Stored dataset items
┄┄┄┄┄┄┄┄┄┄

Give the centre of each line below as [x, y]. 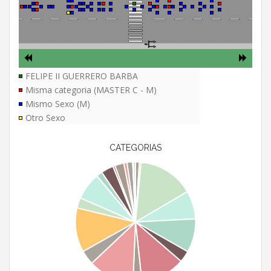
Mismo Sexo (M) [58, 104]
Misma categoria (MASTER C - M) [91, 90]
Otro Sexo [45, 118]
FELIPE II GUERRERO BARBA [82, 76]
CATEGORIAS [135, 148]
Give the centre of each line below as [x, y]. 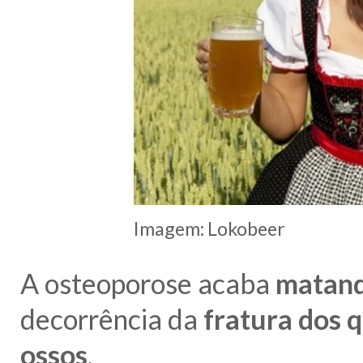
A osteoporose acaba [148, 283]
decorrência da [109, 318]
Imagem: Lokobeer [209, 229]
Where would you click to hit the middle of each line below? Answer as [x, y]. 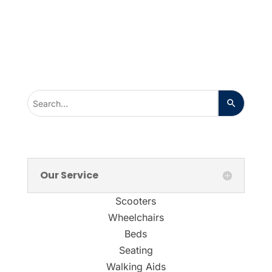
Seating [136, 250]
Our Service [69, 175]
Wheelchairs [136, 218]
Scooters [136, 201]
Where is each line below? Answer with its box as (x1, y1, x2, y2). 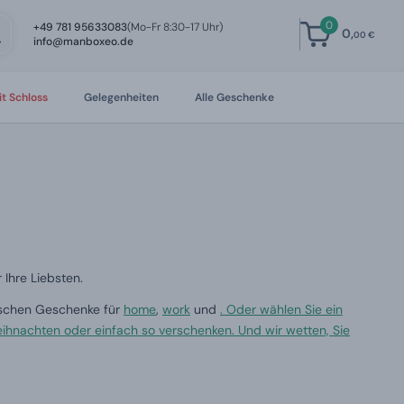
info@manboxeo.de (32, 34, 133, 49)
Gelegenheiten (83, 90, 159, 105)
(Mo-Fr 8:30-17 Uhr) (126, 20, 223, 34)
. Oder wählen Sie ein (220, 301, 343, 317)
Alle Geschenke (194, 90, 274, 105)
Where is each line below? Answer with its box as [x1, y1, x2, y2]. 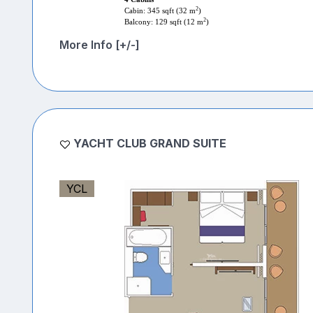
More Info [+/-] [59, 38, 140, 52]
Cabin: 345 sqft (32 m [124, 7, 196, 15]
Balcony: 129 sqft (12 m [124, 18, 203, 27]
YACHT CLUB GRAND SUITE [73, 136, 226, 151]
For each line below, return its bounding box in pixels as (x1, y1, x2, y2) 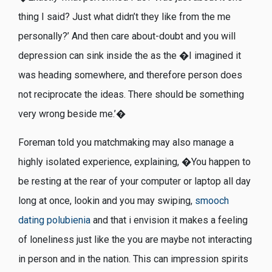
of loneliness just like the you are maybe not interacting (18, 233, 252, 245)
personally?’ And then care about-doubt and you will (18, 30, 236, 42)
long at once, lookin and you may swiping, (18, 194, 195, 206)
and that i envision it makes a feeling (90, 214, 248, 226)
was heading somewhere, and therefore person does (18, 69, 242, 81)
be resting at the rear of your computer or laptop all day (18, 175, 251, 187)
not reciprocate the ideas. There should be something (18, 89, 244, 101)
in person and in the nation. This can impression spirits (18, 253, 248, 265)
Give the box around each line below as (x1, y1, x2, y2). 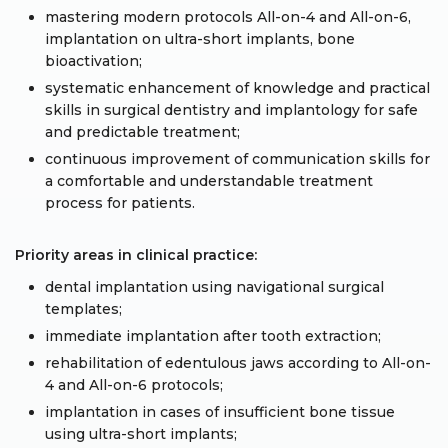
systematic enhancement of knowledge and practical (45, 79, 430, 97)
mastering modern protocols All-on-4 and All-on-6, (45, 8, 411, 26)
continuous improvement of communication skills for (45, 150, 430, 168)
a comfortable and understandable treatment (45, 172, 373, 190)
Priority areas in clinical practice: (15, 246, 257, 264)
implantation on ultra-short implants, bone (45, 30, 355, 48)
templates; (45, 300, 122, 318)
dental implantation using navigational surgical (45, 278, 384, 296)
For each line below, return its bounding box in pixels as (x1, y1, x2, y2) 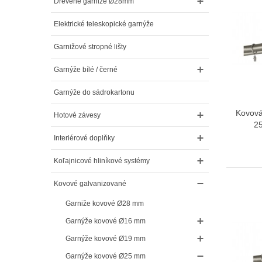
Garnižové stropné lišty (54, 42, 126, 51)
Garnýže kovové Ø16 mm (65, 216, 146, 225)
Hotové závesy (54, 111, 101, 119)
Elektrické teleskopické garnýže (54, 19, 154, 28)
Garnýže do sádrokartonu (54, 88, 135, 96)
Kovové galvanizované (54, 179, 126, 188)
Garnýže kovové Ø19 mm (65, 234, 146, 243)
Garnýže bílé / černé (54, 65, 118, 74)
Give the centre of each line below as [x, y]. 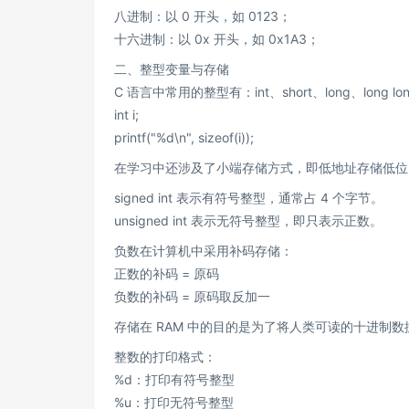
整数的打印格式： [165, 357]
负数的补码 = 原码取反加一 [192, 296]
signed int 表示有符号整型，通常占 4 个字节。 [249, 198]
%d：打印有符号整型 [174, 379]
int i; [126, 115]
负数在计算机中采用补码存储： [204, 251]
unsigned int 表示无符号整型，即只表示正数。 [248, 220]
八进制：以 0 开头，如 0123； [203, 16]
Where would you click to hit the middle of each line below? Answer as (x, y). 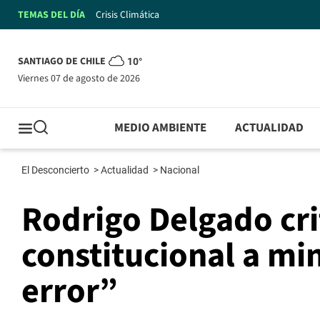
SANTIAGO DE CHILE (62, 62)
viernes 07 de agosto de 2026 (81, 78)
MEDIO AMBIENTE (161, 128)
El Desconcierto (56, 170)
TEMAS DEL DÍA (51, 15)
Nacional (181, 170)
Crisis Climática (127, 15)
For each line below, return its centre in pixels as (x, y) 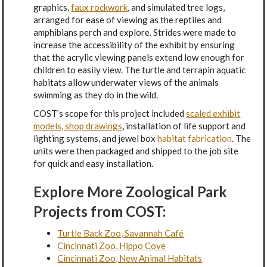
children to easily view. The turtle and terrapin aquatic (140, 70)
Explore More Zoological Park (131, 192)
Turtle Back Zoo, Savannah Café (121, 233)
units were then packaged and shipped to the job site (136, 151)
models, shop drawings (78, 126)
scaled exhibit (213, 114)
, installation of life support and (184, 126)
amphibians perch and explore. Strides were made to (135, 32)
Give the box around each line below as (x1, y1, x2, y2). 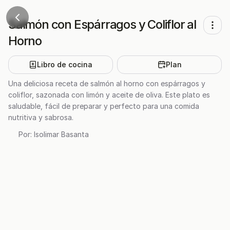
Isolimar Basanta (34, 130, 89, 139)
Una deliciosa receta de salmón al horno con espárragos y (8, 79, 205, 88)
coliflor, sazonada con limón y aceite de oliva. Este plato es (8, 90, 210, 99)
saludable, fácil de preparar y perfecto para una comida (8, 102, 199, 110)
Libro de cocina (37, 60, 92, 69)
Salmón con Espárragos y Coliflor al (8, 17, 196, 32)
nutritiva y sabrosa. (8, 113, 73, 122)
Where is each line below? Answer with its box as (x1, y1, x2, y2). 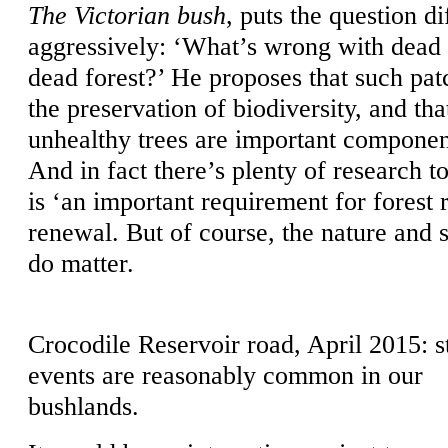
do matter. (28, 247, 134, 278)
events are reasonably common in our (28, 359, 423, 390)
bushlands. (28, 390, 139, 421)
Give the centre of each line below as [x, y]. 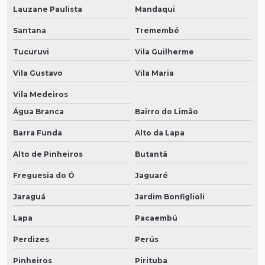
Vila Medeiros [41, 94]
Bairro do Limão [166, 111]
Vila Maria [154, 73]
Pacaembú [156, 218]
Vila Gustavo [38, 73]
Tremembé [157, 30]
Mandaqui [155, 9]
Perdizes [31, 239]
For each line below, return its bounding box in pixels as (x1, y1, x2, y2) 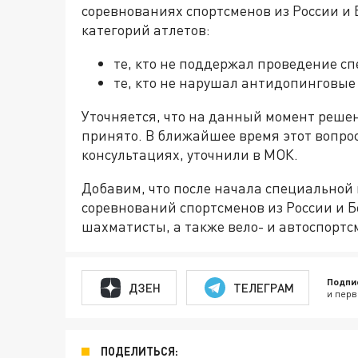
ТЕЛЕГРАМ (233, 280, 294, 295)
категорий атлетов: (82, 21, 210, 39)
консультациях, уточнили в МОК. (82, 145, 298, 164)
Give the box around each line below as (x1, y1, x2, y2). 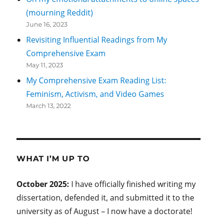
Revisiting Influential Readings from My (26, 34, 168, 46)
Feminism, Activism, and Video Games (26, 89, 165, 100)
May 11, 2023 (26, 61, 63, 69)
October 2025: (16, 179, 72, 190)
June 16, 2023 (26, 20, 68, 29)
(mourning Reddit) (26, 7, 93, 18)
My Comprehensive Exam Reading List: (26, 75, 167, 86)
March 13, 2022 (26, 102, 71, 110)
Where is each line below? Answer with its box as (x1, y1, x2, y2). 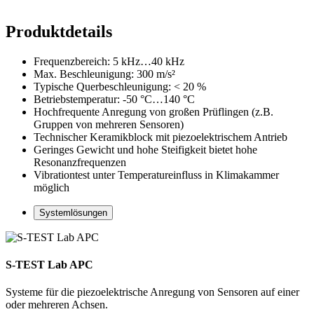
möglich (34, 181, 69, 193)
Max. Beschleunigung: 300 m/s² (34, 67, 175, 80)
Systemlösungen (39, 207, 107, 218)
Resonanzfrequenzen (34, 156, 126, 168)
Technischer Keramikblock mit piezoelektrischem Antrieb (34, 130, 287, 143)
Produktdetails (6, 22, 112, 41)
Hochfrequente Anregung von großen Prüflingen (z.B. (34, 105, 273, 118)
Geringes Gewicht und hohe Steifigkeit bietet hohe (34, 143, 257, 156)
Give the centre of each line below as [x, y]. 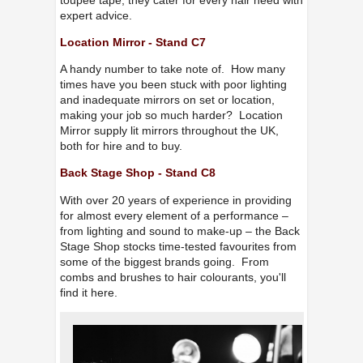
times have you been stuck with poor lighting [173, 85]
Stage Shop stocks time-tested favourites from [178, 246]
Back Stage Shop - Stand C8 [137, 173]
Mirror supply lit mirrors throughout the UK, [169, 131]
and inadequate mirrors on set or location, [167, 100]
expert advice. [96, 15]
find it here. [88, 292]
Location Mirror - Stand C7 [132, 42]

┄┄┄┄┄┄┄┄┄┄

WORK INSTRUCTION
In the copy, include all records verbatim but no images.

ANSWER FOR THIS EXERCISE
Give the centre of each line below as [x, y]. 
Mismo Sexo (M) [58, 104]
Misma categoria (MASTER C - M) [91, 90]
Otro Sexo [45, 118]
FELIPE II GUERRERO BARBA [82, 76]
CATEGORIAS [135, 148]
Give the centre of each line below as [x, y]. 
A osteoporose acaba [148, 283]
decorrência da [109, 318]
Imagem: Lokobeer [209, 229]
Where would you click to hit the middle of each line below? Answer as [x, y]. 
Seating [136, 250]
Our Service [69, 175]
Wheelchairs [136, 218]
Scooters [136, 201]
Where is each line below? Answer with its box as (x1, y1, x2, y2). 
info@manboxeo.de (32, 34, 133, 49)
Gelegenheiten (83, 90, 159, 105)
(Mo-Fr 8:30-17 Uhr) (126, 20, 223, 34)
. Oder wählen Sie ein (220, 301, 343, 317)
Alle Geschenke (194, 90, 274, 105)
Where is each line below? Answer with its box as [x1, y1, x2, y2]. 
More Info [+/-] [59, 38, 140, 52]
Cabin: 345 sqft (32 m [124, 7, 196, 15]
Balcony: 129 sqft (12 m [124, 18, 203, 27]
YACHT CLUB GRAND SUITE [73, 136, 226, 151]
For each line below, return its bounding box in pixels as (x1, y1, x2, y2) 
of loneliness just like the you are maybe not interacting (18, 233, 252, 245)
personally?’ And then care about-doubt and you will (18, 30, 236, 42)
long at once, lookin and you may swiping, (18, 194, 195, 206)
and that i envision it makes a feeling (90, 214, 248, 226)
was heading somewhere, and therefore person does (18, 69, 242, 81)
be resting at the rear of your computer or laptop all day (18, 175, 251, 187)
not reciprocate the ideas. There should be something (18, 89, 244, 101)
in person and in the nation. This can impression spirits (18, 253, 248, 265)
Give the box around each line below as (x1, y1, x2, y2). 
systematic enhancement of knowledge and practical (45, 79, 430, 97)
mastering modern protocols All-on-4 and All-on-6, (45, 8, 411, 26)
continuous improvement of communication skills for (45, 150, 430, 168)
a comfortable and understandable treatment (45, 172, 373, 190)
Priority areas in clinical practice: (15, 246, 257, 264)
implantation on ultra-short implants, bone (45, 30, 355, 48)
templates; (45, 300, 122, 318)
dental implantation using navigational surgical (45, 278, 384, 296)
For each line below, return its bounding box in pixels as (x1, y1, x2, y2) 
Garnižové stropné lišty (54, 42, 126, 51)
Garnýže kovové Ø16 mm (65, 216, 146, 225)
Hotové závesy (54, 111, 101, 119)
Elektrické teleskopické garnýže (54, 19, 154, 28)
Garnýže do sádrokartonu (54, 88, 135, 96)
Kovové galvanizované (54, 179, 126, 188)
Garnýže kovové Ø19 mm (65, 234, 146, 243)
Garnýže bílé / černé (54, 65, 118, 74)
Give the centre of each line below as [x, y]. 
整数的打印格式： [165, 357]
负数的补码 = 原码取反加一 [192, 296]
signed int 表示有符号整型，通常占 4 个字节。 [249, 198]
%d：打印有符号整型 [174, 379]
int i; [126, 115]
负数在计算机中采用补码存储： [204, 251]
unsigned int 表示无符号整型，即只表示正数。 [248, 220]
八进制：以 0 开头，如 0123； [203, 16]
Where would you click to hit the middle of each line below? Answer as (x, y). 
SANTIAGO DE CHILE (62, 62)
viernes 07 de agosto de 2026 (81, 78)
MEDIO AMBIENTE (161, 128)
El Desconcierto (56, 170)
TEMAS DEL DÍA (51, 15)
Nacional (181, 170)
Crisis Climática (127, 15)
For each line below, return its centre in pixels as (x, y) 
children to easily view. The turtle and terrapin aquatic (140, 70)
Explore More Zoological Park (131, 192)
Turtle Back Zoo, Savannah Café (121, 233)
units were then packaged and shipped to the job site (136, 151)
models, shop drawings (78, 126)
scaled exhibit (213, 114)
, installation of life support and (184, 126)
amphibians perch and explore. Strides were made to (135, 32)
Give the box around each line below as (x1, y1, x2, y2). 
Isolimar Basanta (34, 130, 89, 139)
Una deliciosa receta de salmón al horno con espárragos y (8, 79, 205, 88)
coliflor, sazonada con limón y aceite de oliva. Este plato es (8, 90, 210, 99)
saludable, fácil de preparar y perfecto para una comida (8, 102, 199, 110)
Libro de cocina (37, 60, 92, 69)
Salmón con Espárragos y Coliflor al (8, 17, 196, 32)
nutritiva y sabrosa. (8, 113, 73, 122)
Where is each line below? Answer with its box as (x1, y1, x2, y2). 
do matter. (28, 247, 134, 278)
events are reasonably common in our (28, 359, 423, 390)
bushlands. (28, 390, 139, 421)
Give the centre of each line below as [x, y]. 
Vila Medeiros [41, 94]
Bairro do Limão [166, 111]
Vila Maria [154, 73]
Pacaembú [156, 218]
Vila Gustavo [38, 73]
Tremembé [157, 30]
Mandaqui [155, 9]
Perdizes [31, 239]
For each line below, return its bounding box in pixels as (x1, y1, x2, y2) 
ТЕЛЕГРАМ (233, 280, 294, 295)
категорий атлетов: (82, 21, 210, 39)
консультациях, уточнили в МОК. (82, 145, 298, 164)
Give the box around each line below as (x1, y1, x2, y2). 
Revisiting Influential Readings from My (26, 34, 168, 46)
Feminism, Activism, and Video Games (26, 89, 165, 100)
May 11, 2023 (26, 61, 63, 69)
October 2025: (16, 179, 72, 190)
June 16, 2023 (26, 20, 68, 29)
(mourning Reddit) (26, 7, 93, 18)
My Comprehensive Exam Reading List: (26, 75, 167, 86)
March 13, 2022 (26, 102, 71, 110)
Where is each line below? Answer with its box as (x1, y1, x2, y2). 
möglich (34, 181, 69, 193)
Max. Beschleunigung: 300 m/s² (34, 67, 175, 80)
Systemlösungen (39, 207, 107, 218)
Resonanzfrequenzen (34, 156, 126, 168)
Technischer Keramikblock mit piezoelektrischem Antrieb (34, 130, 287, 143)
Produktdetails (6, 22, 112, 41)
Hochfrequente Anregung von großen Prüflingen (z.B. (34, 105, 273, 118)
Geringes Gewicht und hohe Steifigkeit bietet hohe (34, 143, 257, 156)
Give the centre of each line below as [x, y]. 
times have you been stuck with poor lighting [173, 85]
Stage Shop stocks time-tested favourites from [178, 246]
Back Stage Shop - Stand C8 [137, 173]
Mirror supply lit mirrors throughout the UK, [169, 131]
and inadequate mirrors on set or location, [167, 100]
expert advice. [96, 15]
find it here. [88, 292]
Location Mirror - Stand C7 [132, 42]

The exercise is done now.